Hypo-activity is, thus, well documented in association with
autoimmunity, while hyperactivity of ovaries is not.
[0109] Considering the substantial evidence in support of
autoimmune-associated suppression of ovarian function, we have
speculated about autoimmune-induced ovarian stimulation in PCOS
patients, which would mimic the independent duality of, for
example, thyroid autoimmunity and function, both etiologically
linked, interacting, yet relatively independent of each other.
[0110] At first, our initial efforts through pilot studies at our
center to demonstrate evidence for autoimmune activity in
association with PCOS presented challenges. We attributed the
difficulties to phenotypical and etiologic variabilities of PCOS,
as defined by current Rotterdam criteria. However, identifying
above noted PCO-like phenotype with close association to the
het-norm/low FMR1 sub-genotype offered a unique opportunity to
study a clinically homogenous PCO-like patient population.
[0111] We now confirm close associations between FMR1 genotypes and
ovarian function.

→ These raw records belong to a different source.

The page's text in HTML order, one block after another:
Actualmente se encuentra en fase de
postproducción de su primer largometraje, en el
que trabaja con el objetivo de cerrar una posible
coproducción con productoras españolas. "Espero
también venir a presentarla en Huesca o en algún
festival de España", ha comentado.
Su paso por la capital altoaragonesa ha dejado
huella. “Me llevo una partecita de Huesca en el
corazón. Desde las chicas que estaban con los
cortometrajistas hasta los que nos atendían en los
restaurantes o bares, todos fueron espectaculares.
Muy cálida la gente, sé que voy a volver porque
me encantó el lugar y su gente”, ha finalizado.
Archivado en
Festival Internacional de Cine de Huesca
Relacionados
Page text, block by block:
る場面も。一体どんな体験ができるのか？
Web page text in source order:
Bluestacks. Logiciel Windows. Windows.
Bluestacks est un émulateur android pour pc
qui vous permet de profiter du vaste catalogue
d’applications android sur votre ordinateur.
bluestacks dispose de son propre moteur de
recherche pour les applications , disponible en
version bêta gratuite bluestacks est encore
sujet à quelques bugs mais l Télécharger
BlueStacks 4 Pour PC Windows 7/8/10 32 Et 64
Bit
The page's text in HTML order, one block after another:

For the first time, we associate FMR1 genotypes
in infertile women with risk towards autoimmunity and with
pregnancy chances in association with in vitro fertilization (IVF).

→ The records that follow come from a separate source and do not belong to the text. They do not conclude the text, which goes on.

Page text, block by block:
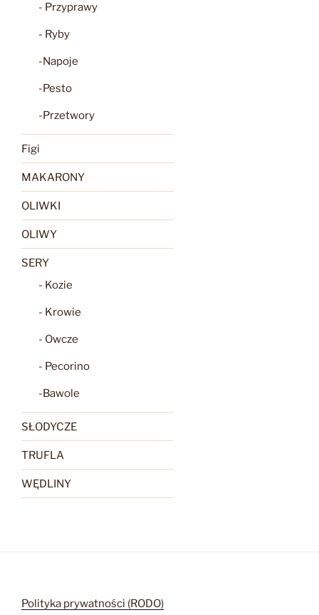
- Przyprawy
- Ryby
-Napoje
-Pesto
-Przetwory
Figi
MAKARONY
OLIWKI
OLIWY
SERY
- Kozie
- Krowie
- Owcze
- Pecorino
-Bawole
SŁODYCZE
TRUFLA
WĘDLINY
Polityka prywatności (RODO)

See at least Example 9 below.
Remarks on the FMR1 Gene Studies
[0112] Although evidence from animal studies suggests that ovarian
reserve is genetically controlled, it was undetermined how this
genetic control works in humans. We have studied the effect of the
FMR1 gene on ovarian reserve and for the first time demonstrate
that the FMR1 gene plays a crucial role in ovarian aging. Probably
most importantly, we defined new FMR1 genotypes and sub-genotypes,
associated with specific ovarian aging patterns. In other words,
based on a young girl's FMR1 gene pattern, one can predict how she,
likely, will age her ovaries.
[0113] Almost all of our studies have been done in infertile women.
While one can extrapolate, things may, nevertheless, be different
in normally fertile women, especially while they are still young
and unaffected by the physiological process of ovarian aging.
[0114] We, therefore, in one study, decided to investigate FMR1
genotypes and sub-genotypes in normal young egg donors, who had
successfully donated. And low and behold, even at these very young
ages there were already very significant differences in ovarian
reserve between FMR1 genotypes and sub-genotypes.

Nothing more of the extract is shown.